▶ Source data
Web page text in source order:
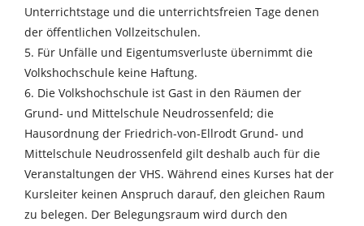
Unterrichtstage und die unterrichtsfreien Tage denen
der öffentlichen Vollzeitschulen.
5. Für Unfälle und Eigentumsverluste übernimmt die
Volkshochschule keine Haftung.
6. Die Volkshochschule ist Gast in den Räumen der
Grund- und Mittelschule Neudrossenfeld; die
Hausordnung der Friedrich-von-Ellrodt Grund- und
Mittelschule Neudrossenfeld gilt deshalb auch für die
Veranstaltungen der VHS. Während eines Kurses hat der
Kursleiter keinen Anspruch darauf, den gleichen Raum
zu belegen. Der Belegungsraum wird durch den
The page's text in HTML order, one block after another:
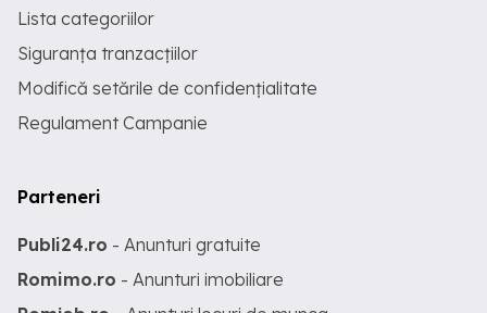
Lista categoriilor
Siguranța tranzacțiilor
Modifică setările de confidențialitate
Regulament Campanie
Parteneri
Publi24.ro - Anunturi gratuite
Romimo.ro - Anunturi imobiliare
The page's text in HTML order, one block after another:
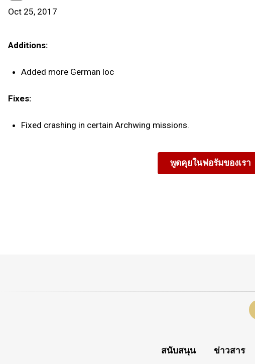
Oct 25, 2017
Additions:
Added more German loc
Fixes:
Fixed crashing in certain Archwing missions.
พูดคุยในฟอรัมของเรา
สนับสนุน ข่าวสาร
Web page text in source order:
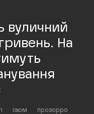
вуличний
На
ізюм прозорро
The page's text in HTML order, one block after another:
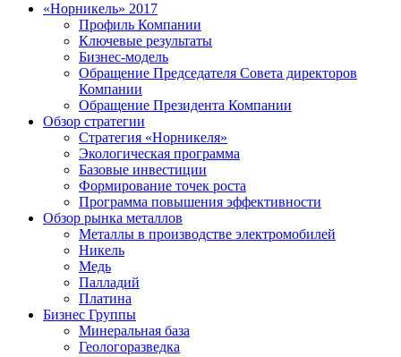
«Норникель» 2017
Профиль Компании
Ключевые результаты
Бизнес-модель
Обращение Председателя Совета директоров
Компании
Обращение Президента Компании
Обзор стратегии
Стратегия «Норникеля»
Экологическая программа
Базовые инвестиции
Формирование точек роста
Программа повышения эффективности
Обзор рынка металлов
Металлы в производстве электромобилей
Никель
Медь
Палладий
Платина
Бизнес Группы
Минеральная база
Геологоразведка
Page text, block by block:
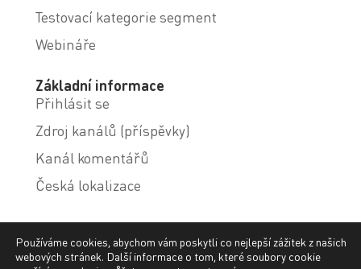
Testovací kategorie segment
Webináře
Základní informace
Přihlásit se
Zdroj kanálů (příspěvky)
Kanál komentářů
Česká lokalizace
Používáme cookies, abychom vám poskytli co nejlepší zážitek z našich
webových stránek. Další informace o tom, které soubory cookie
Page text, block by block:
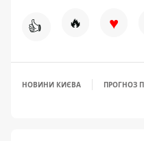
👍 🔥 ♥
НОВИНИ КИЄВА ПРОГНОЗ
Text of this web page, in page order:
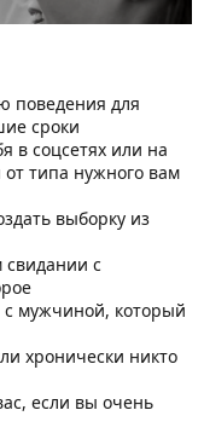
поведения для
сроки
в соцсетях или на
от типа нужного вам
выборку из
свидании с
с мужчиной, который
хронически никто
если вы очень
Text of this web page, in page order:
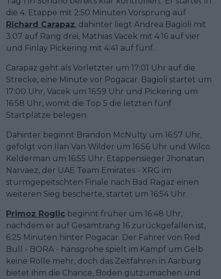
die 4. Etappe mit 2:50 Minuten Vorsprung auf
Richard Carapaz, dahinter liegt Andrea Bagioli mit
3:07 auf Rang drei, Mathias Vacek mit 4:16 auf vier
und Finlay Pickering mit 4:41 auf fünf.
Carapaz geht als Vorletzter um 17:01 Uhr auf die
Strecke, eine Minute vor Pogacar. Bagioli startet um
17:00 Uhr, Vacek um 16:59 Uhr und Pickering um
16:58 Uhr, womit die Top 5 die letzten fünf
Startplätze belegen.
Dahinter beginnt Brandon McNulty um 16:57 Uhr,
gefolgt von Ilan Van Wilder um 16:56 Uhr und Wilco
Kelderman um 16:55 Uhr. Etappensieger Jhonatan
Narvaez, der UAE Team Emirates - XRG im
sturmgepeitschten Finale nach Bad Ragaz einen
weiteren Sieg bescherte, startet um 16:54 Uhr.
Primoz Roglic beginnt früher um 16:48 Uhr,
nachdem er auf Gesamtrang 16 zurückgefallen ist,
6:25 Minuten hinter Pogacar. Der Fahrer von Red
Bull - BORA - hansgrohe spielt im Kampf um Gelb
keine Rolle mehr, doch das Zeitfahren in Aarburg
bietet ihm die Chance, Boden gutzumachen und
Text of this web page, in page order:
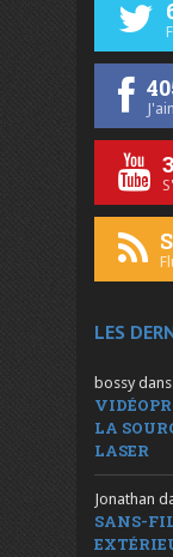
LES
bossy dans
LA
LASER
Jonathan
SANS-
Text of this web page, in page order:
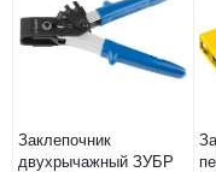
Заклепочник
двухрычажный ЗУБР

▶ Exercise brief
Count each line above with "Pickering"; write only the number.

▶ Your response
2